EXERCISE.
Copy the records below exactly, but leave out any picture they contain.

PROVIDED MATERIAL.

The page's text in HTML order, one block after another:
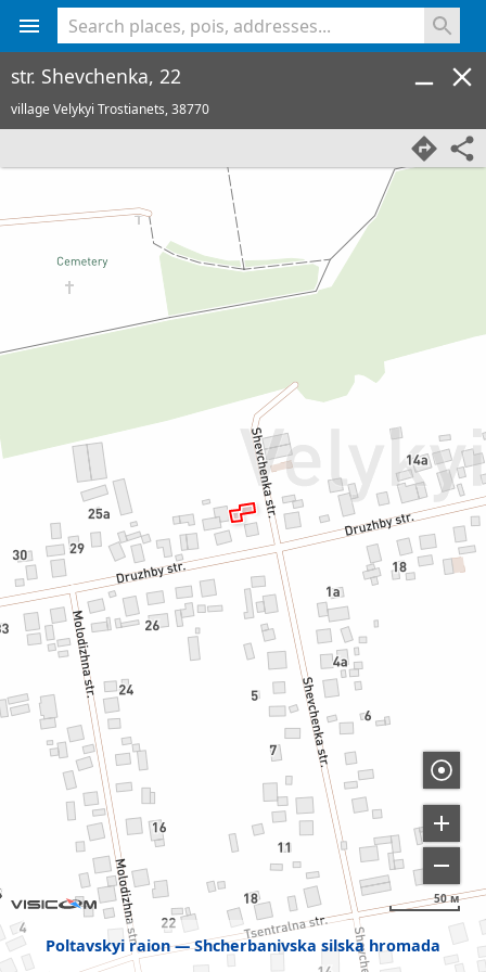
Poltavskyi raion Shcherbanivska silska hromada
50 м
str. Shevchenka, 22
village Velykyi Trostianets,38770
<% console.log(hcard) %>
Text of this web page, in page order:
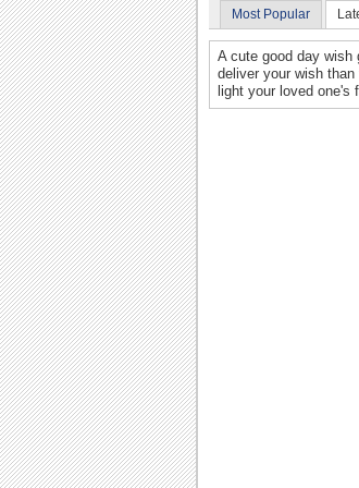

RESPONSE AREA.
The page's text in HTML order, one block after another:
Poltavskyi raion Shcherbanivska silska hromada
50 м
str. Shevchenka, 22
village Velykyi Trostianets,38770
<% console.log(hcard) %>
Text of this web page, in page order:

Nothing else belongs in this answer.